Spend one day in front of a screen. Get and make lots of phone calls, check your e-mail, blog, update your Facebook page, send some tweets, read some blog posts, listen to a podcast, peruse some Youtube videos. Watch American Idol, Lost, The Office and Thirty Rock followed by some Fox or CNN.
Spend the next day off-line, unplugged, face-to-face with real people, hearing live voices instead of recorded ones. Walk through the woods or around the block or through a crowded mall. Talk to your spouse, your friends, your neighbors. Play with your kids. Smell flowers, watch the sun set, point at shooting stars.
Which day gave you more stories to tell?






Would you believe that my days include both?
Amen. And why is it so hard to do the second?
Beautifully said. I just blogged about storytelling myself.
http://rmfo-blogs.com/brandy/2009/03/24/telling-stories/
I just had lunch with Andrew, my 4 year old. In 30 minutes, I was entertained by:
- him calling his watery eyes, “eye sweat”
- when he talks, he constantly positions his fingers in the “I LOVE YOU” sign – because he thinks it’s cool.
- survival technique that he created himself, telling me that if anyone every tried to take him at the mall, he would act like a statue, and they would think that he wasn’t real. But he said that he hasn’t thought through on what to do if they try to buy him.
- after eating 4 carrots, he now claimed to have the eagle eye, and said that he could see deep into outer space.
- And lastly, one in which I’m still pondering on how to answer, he asked why girls couldn’t take their shirts off in the summer?.. he wanted to know if it’s because they make breast milk?
OK… gotta run now and get back to the real interesting stuff….
I don’t know – Melanie and I just talked about last week’s “30 Rock” for a solid 15 minutes and laughed our stinkin’ heads off.
But yes. You’re right. Point well taken, my friend.
Sounds like a great idea. I bet I’d have a whole lot of things to twitter about. Wait, what?

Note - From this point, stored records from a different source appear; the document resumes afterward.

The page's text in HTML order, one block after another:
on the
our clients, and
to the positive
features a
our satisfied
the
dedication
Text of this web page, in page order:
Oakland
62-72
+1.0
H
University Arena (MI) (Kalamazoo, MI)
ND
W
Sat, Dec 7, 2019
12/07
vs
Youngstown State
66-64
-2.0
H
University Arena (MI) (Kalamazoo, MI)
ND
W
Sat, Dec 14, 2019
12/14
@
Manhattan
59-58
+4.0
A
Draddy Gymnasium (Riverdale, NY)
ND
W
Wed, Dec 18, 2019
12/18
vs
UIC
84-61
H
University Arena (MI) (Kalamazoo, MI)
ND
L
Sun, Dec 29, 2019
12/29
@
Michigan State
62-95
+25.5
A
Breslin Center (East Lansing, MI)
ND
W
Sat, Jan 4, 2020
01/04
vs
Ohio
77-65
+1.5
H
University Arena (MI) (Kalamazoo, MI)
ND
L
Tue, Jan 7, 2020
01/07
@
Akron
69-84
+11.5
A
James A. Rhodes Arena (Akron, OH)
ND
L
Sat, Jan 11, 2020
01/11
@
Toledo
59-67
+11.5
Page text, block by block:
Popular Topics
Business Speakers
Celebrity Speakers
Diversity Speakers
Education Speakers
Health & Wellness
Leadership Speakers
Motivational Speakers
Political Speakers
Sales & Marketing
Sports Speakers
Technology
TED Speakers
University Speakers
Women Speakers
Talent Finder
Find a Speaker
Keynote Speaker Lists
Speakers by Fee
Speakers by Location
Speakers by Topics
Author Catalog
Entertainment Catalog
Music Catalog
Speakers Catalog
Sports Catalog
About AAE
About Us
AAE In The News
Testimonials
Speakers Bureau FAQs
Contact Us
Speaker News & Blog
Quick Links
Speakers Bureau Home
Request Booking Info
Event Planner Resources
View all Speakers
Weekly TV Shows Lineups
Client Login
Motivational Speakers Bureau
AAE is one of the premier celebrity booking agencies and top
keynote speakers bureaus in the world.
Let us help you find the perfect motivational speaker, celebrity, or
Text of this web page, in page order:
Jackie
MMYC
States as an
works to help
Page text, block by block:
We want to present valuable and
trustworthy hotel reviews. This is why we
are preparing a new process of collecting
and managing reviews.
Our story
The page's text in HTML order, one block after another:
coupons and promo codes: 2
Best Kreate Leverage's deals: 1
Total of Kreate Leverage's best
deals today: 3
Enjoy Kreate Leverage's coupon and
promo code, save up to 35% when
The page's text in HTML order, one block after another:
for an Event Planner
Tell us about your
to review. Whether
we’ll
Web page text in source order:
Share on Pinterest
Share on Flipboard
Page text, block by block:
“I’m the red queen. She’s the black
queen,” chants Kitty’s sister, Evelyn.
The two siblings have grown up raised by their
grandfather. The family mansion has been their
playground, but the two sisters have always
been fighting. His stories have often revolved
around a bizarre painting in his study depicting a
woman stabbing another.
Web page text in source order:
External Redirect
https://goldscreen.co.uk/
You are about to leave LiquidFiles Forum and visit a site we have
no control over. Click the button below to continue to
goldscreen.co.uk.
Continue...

wow, this hits hard today. thanks.
Have you heard Brian Unger’s Twitter report? http://tinyurl.com/bodl2b (3 minutes of awesomeness)
Hubs and I always talk about our online friends like they’re real. Which they are, of course. But I ‘spose it’s not the same.
In order to have something to talk about online I have to be engaged in real life duh.
Well said, Shaun. Well said.
About the same, actually. Lotsa cool things happening out there where I can’t be. I’m glad I can tell those stories too, not just those from my immediate physical surroundings.
That’s a rhetorical question right? Is it not amazing that we both know that it is, yet I still feel compelled to respond. I digress.
Perhaps it is because I live a ‘column one’ kind of existence. Or perhaps it is because I have few friends–a gazillion acquaintances maybe, but few friends. I suspect that the folks who consider themselves to be my friend might be shocked to know that I don’t truly see them that way. It’s not that they aren’t friendly, but rather that I hold my definitions of words to a higher, albeit semantical, standard.
Take the word ‘good’ for example. It is my firm belief that the word ‘good’ should only appear in sentences where God’s name is used. The fact that we misuse it continually (“boy, this meatloaf is good,” or, “For Sale: 1973 Ford Pinto; good condition, “ or the ever popular, “free to good home,” as if such a thing existed), only serves to devalue the word and God simultaneously. But I digress.
Here’s the way I see it (without any further digressions); at the top of my ‘top ten list’ of my ‘top priorities’ there is only one name: Jesus Christ. I suspect it is the same with everyone else reading this diatribe. However, for me, there is no number two, or three, etc. on my list, despite the fact I have a wife, and children, and a friend or two I love dearly. There is no number 2 on my list because I am in th practice of allowing God to dictate what my priorities are to be. Essentially there are only 2 slots on my top-ten list: # 1 is Jesus and # 2 is whoever (or whatever) He says # 2 is–and that changes moment by moment. I think I am digressing again.
Anyway, all that is to say, much of the column-one stuff I do (less American Idol and 24) is what the Lord would have me do. The ‘good’ part is that ‘Jesus’ (that’s what I’m talking about!) orchestrates much of the other stuff (sunsets, walks on the beach, puppies) into my life in chunks I can swallow (or endure when it comes to playing house with my daughter). I guess what I am trying to say (finally) is that I’m not gonna get too upset if I find myself in a column where the grass is seemingly greener. That fact that I belabored the issue clearly demonstrates that a story can be found in any alley.